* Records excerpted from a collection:
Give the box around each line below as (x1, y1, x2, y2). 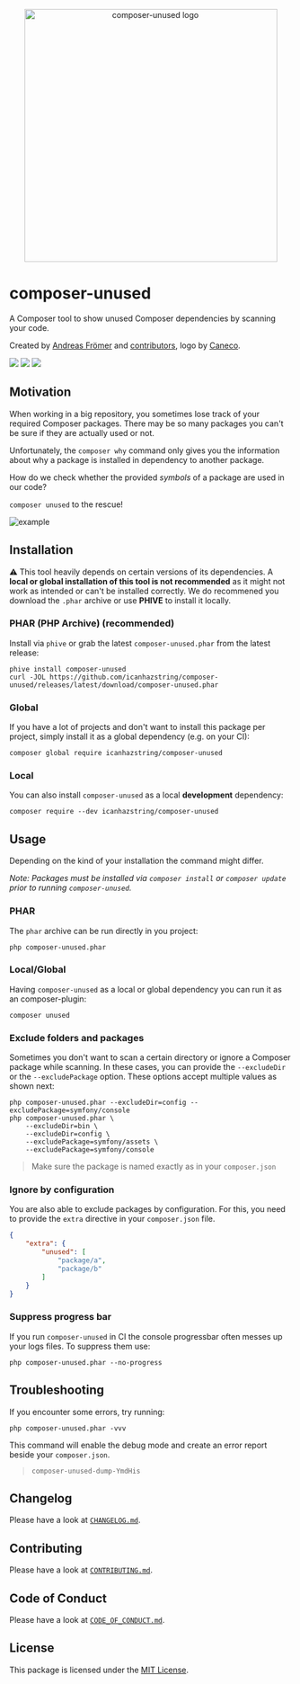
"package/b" (57, 1264, 102, 1273)
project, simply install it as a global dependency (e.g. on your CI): (9, 731, 250, 742)
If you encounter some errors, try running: (9, 1406, 165, 1417)
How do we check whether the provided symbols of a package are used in (9, 472, 285, 483)
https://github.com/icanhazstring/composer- (49, 673, 219, 682)
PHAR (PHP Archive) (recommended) (9, 617, 175, 629)
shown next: (9, 1081, 56, 1091)
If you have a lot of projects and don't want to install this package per (9, 722, 266, 733)
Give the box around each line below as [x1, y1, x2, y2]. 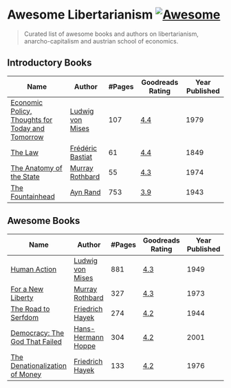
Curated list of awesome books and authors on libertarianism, [23, 30, 199, 38]
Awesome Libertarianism [7, 7, 153, 23]
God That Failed [10, 336, 62, 346]
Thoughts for [10, 114, 53, 124]
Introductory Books [7, 57, 92, 69]
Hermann [74, 332, 104, 342]
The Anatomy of [10, 163, 63, 172]
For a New [10, 284, 44, 294]
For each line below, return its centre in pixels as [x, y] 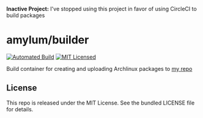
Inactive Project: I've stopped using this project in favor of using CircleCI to [102, 9]
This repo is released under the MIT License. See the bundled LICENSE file [101, 103]
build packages [26, 15]
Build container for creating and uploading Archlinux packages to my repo [99, 68]
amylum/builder [48, 40]
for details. [20, 109]
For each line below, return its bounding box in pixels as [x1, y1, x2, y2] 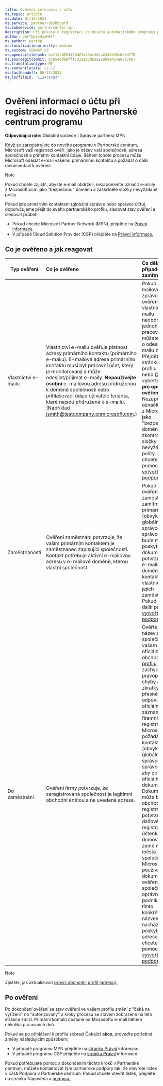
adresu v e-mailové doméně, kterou [46, 558, 128, 565]
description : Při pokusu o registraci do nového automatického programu [5, 30, 155, 34]
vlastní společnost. [46, 564, 89, 571]
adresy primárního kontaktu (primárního [46, 350, 137, 356]
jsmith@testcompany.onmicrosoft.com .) [46, 410, 137, 417]
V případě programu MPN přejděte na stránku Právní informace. [12, 1046, 140, 1052]
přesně [142, 690, 158, 697]
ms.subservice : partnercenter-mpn [5, 25, 75, 30]
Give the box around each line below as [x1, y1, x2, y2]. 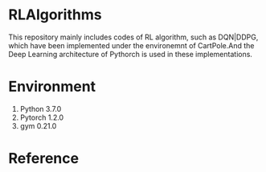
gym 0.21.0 [19, 121, 57, 130]
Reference [8, 149, 79, 168]
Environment [8, 78, 96, 96]
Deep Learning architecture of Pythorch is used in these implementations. [8, 49, 253, 59]
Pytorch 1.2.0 [19, 113, 64, 122]
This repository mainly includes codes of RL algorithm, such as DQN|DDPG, [8, 32, 259, 42]
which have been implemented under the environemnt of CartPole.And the [8, 40, 255, 50]
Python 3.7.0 [19, 104, 62, 113]
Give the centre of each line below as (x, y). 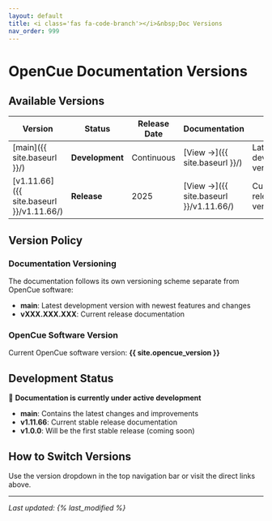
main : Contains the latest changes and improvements (109, 414)
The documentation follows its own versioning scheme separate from (124, 282)
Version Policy (46, 240)
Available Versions (57, 101)
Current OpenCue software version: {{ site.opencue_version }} (114, 353)
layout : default (36, 16)
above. (20, 484)
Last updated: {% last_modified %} (67, 507)
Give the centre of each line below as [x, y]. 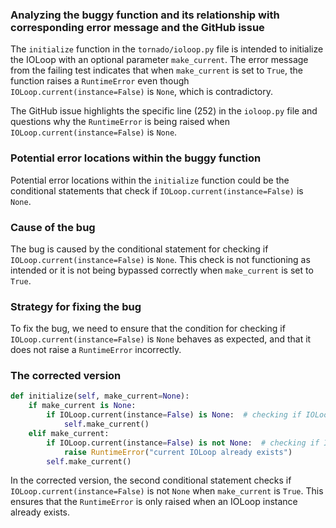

* Aim of the task:
In the entries above, find the line containing "The Anatomy of [10, 163, 63, 172]" and the line containing "Available Versions (57, 101)", then copy both and every line between them exactly, without any picture.

* Solution to the exercise:
The Anatomy of [10, 163, 63, 172]
For a New [10, 284, 44, 294]
For each line below, return its centre in pixels as [x, y] 
Inactive Project: I've stopped using this project in favor of using CircleCI to [102, 9]
This repo is released under the MIT License. See the bundled LICENSE file [101, 103]
build packages [26, 15]
Build container for creating and uploading Archlinux packages to my repo [99, 68]
amylum/builder [48, 40]
for details. [20, 109]
For each line below, return its bounding box in pixels as [x1, y1, x2, y2] 
adresu v e-mailové doméně, kterou [46, 558, 128, 565]
description : Při pokusu o registraci do nového automatického programu [5, 30, 155, 34]
vlastní společnost. [46, 564, 89, 571]
adresy primárního kontaktu (primárního [46, 350, 137, 356]
jsmith@testcompany.onmicrosoft.com .) [46, 410, 137, 417]
V případě programu MPN přejděte na stránku Právní informace. [12, 1046, 140, 1052]
přesně [142, 690, 158, 697]
ms.subservice : partnercenter-mpn [5, 25, 75, 30]
Give the box around each line below as [x1, y1, x2, y2]. 
gym 0.21.0 [19, 121, 57, 130]
Reference [8, 149, 79, 168]
Environment [8, 78, 96, 96]
Deep Learning architecture of Pythorch is used in these implementations. [8, 49, 253, 59]
Pytorch 1.2.0 [19, 113, 64, 122]
This repository mainly includes codes of RL algorithm, such as DQN|DDPG, [8, 32, 259, 42]
which have been implemented under the environemnt of CartPole.And the [8, 40, 255, 50]
Python 3.7.0 [19, 104, 62, 113]
Give the centre of each line below as (x, y). 
main : Contains the latest changes and improvements (109, 414)
The documentation follows its own versioning scheme separate from (124, 282)
Version Policy (46, 240)
Available Versions (57, 101)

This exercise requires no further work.